ASSIGNMENT
Nothing but the lines from the line with "What is the 3-D box of the base" through the end of the data is to be copied, and each is to be copied exactly.

Dataset excerpts
============================================================

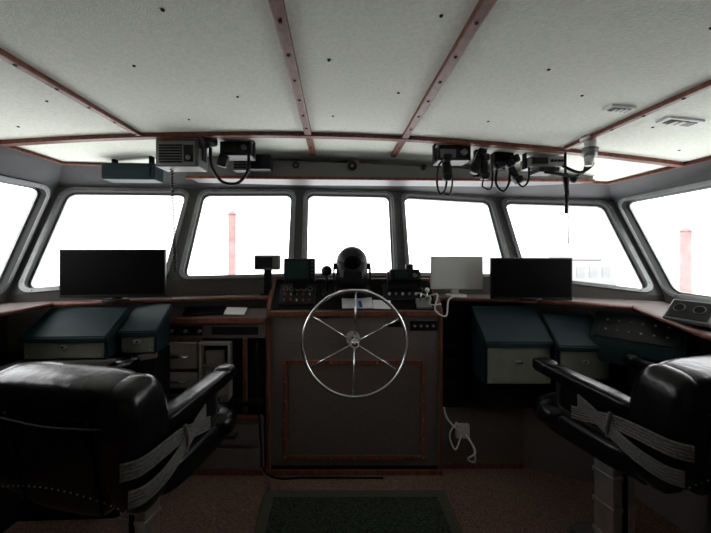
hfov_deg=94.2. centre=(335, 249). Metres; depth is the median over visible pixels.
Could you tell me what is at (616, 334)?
console
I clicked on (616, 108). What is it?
ceiling vent
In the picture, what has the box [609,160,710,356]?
wall
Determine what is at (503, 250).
window
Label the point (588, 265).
moored boat
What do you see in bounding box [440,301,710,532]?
counter
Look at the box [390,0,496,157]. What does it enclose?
trim
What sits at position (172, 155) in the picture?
speaker
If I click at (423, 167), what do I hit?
round speaker
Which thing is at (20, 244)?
window
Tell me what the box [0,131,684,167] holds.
trim
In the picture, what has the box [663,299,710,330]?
panel
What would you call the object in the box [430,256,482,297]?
flat panel
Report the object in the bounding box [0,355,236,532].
chair
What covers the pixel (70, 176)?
wall
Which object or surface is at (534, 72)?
ceiling
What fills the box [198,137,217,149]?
spotlight
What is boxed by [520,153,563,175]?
receiver
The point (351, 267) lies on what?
binnacle compass
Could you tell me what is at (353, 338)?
steering wheel
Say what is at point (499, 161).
telephone handset
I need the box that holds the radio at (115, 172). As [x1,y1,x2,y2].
[102,156,162,182]
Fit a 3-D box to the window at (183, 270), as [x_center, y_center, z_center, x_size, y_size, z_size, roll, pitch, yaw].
[-0.705,-0.146,2.488,0.811,0.705,0.377,0,0,-10]
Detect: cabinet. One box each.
[0,345,169,532]
[168,308,265,474]
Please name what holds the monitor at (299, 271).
on the console at (311, 430)
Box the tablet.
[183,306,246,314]
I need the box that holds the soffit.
[185,157,594,186]
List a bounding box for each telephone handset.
[470,148,493,189]
[490,152,529,191]
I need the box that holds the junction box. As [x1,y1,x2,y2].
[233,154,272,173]
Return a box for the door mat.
[254,490,462,532]
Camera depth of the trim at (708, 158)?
2.06 m
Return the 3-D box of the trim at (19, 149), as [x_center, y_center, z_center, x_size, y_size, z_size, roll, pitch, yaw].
[-1.604,-0.578,1.809,0.495,0.080,1.578,0,0,26]
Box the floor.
[3,454,684,532]
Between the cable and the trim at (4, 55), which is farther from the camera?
the cable
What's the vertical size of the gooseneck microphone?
0.373 m
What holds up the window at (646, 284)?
in the wall at (70, 176)
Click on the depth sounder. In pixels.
(267, 263)
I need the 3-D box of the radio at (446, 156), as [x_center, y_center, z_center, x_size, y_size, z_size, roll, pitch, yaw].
[0.685,-0.474,1.960,0.232,0.325,0.200,0,0,0]
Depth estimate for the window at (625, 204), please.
2.15 m
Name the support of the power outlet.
attached to the counter
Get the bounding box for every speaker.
[156,139,206,271]
[291,161,299,169]
[346,160,357,171]
[420,164,426,170]
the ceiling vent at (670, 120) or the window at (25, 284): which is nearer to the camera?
the ceiling vent at (670, 120)
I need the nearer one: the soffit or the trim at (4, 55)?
the trim at (4, 55)
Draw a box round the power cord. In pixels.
[256,343,383,479]
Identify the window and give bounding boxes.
[0,175,49,294]
[18,187,188,292]
[179,189,295,279]
[302,189,397,276]
[401,192,509,277]
[502,197,652,292]
[618,180,710,302]
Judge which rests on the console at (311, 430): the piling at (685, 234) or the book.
the book
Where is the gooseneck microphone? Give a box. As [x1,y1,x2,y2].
[544,152,586,213]
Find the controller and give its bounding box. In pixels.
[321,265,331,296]
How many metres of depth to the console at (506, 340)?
2.01 m
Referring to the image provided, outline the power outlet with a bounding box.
[443,407,476,462]
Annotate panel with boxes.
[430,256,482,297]
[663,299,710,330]
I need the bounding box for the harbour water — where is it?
[0,254,710,295]
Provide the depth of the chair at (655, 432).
1.28 m
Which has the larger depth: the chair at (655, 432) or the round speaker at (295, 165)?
the round speaker at (295, 165)
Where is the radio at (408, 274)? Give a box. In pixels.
[387,264,420,289]
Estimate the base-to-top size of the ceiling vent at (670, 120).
0.030 m
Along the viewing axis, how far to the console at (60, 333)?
1.78 m
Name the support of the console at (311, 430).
on the floor
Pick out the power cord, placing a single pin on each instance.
(262, 467)
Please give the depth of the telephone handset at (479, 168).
1.97 m
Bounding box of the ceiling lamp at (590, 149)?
[562,134,600,173]
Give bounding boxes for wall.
[0,146,61,353]
[8,165,663,453]
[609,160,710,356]
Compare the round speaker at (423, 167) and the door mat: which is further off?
the round speaker at (423, 167)
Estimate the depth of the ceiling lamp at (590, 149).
1.68 m
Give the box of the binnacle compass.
[333,246,370,297]
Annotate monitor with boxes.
[59,249,166,301]
[284,258,314,289]
[490,258,571,300]
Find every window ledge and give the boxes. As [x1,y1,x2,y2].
[0,294,268,316]
[438,294,710,340]
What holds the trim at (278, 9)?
attached to the ceiling
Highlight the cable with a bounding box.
[417,292,455,316]
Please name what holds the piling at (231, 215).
in the harbour water
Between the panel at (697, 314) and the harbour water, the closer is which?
the panel at (697, 314)
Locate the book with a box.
[341,297,373,309]
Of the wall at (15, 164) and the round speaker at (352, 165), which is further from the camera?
the round speaker at (352, 165)
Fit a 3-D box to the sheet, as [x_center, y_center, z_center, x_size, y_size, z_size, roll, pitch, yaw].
[0.300,0.360,2.177,0.120,0.050,0.054,0,0,9]
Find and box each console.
[18,307,128,359]
[117,304,171,353]
[266,277,442,474]
[471,306,553,384]
[541,314,608,379]
[589,310,689,367]
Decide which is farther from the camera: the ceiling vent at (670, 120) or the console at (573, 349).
the console at (573, 349)
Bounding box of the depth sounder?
[254,255,280,294]
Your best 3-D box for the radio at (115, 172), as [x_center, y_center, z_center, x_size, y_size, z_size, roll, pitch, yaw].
[-1.320,-0.528,2.147,0.330,0.161,0.126,0,0,-3]
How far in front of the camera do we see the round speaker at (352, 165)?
2.23 m
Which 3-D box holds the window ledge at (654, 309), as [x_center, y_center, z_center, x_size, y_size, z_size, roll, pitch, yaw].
[1.364,0.415,1.694,1.332,0.198,1.392,0,0,0]
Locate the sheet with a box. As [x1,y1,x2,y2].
[373,300,390,308]
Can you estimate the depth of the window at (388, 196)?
2.69 m
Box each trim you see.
[0,48,140,135]
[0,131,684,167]
[0,145,101,165]
[268,0,315,155]
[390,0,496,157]
[564,79,710,149]
[585,156,710,184]
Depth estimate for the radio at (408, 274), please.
2.23 m
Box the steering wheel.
[301,289,407,398]
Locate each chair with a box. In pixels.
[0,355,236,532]
[532,353,710,532]
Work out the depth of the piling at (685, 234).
14.87 m
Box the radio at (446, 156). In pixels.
[432,144,470,195]
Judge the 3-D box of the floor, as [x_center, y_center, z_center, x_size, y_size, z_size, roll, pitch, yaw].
[0.055,1.480,0.305,4.010,0.060,4.210,0,0,0]
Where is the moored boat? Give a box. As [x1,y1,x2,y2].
[549,207,616,285]
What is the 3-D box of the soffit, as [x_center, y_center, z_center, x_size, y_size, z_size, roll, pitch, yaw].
[0.402,-0.566,2.387,2.818,0.182,0.284,0,0,-2]
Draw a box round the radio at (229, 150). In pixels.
[209,141,255,185]
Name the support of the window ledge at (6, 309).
attached to the wall at (70, 176)
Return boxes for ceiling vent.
[603,104,635,112]
[656,116,704,126]
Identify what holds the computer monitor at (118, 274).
on the window ledge at (6, 309)
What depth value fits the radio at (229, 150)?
1.89 m
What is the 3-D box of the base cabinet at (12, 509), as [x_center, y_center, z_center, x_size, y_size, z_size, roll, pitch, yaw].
[-1.491,1.020,1.798,0.997,0.860,0.473,0,0,-14]
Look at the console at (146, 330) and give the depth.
1.89 m
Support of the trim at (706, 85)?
attached to the ceiling
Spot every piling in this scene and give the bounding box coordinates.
[227,210,236,274]
[678,227,692,292]
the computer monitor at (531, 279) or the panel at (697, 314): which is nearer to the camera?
the panel at (697, 314)
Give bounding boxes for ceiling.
[0,0,710,181]

============================================================

SOLVED PROBLEM
What is the 3-D box of the base cabinet at (12, 509), as [x_center, y_center, z_center, x_size, y_size, z_size, roll, pitch, yaw].
[-1.491,1.020,1.798,0.997,0.860,0.473,0,0,-14]
Look at the console at (146, 330) and give the depth.
1.89 m
Support of the trim at (706, 85)?
attached to the ceiling
Spot every piling in this scene and give the bounding box coordinates.
[227,210,236,274]
[678,227,692,292]
the computer monitor at (531, 279) or the panel at (697, 314): which is nearer to the camera?
the panel at (697, 314)
Give bounding boxes for ceiling.
[0,0,710,181]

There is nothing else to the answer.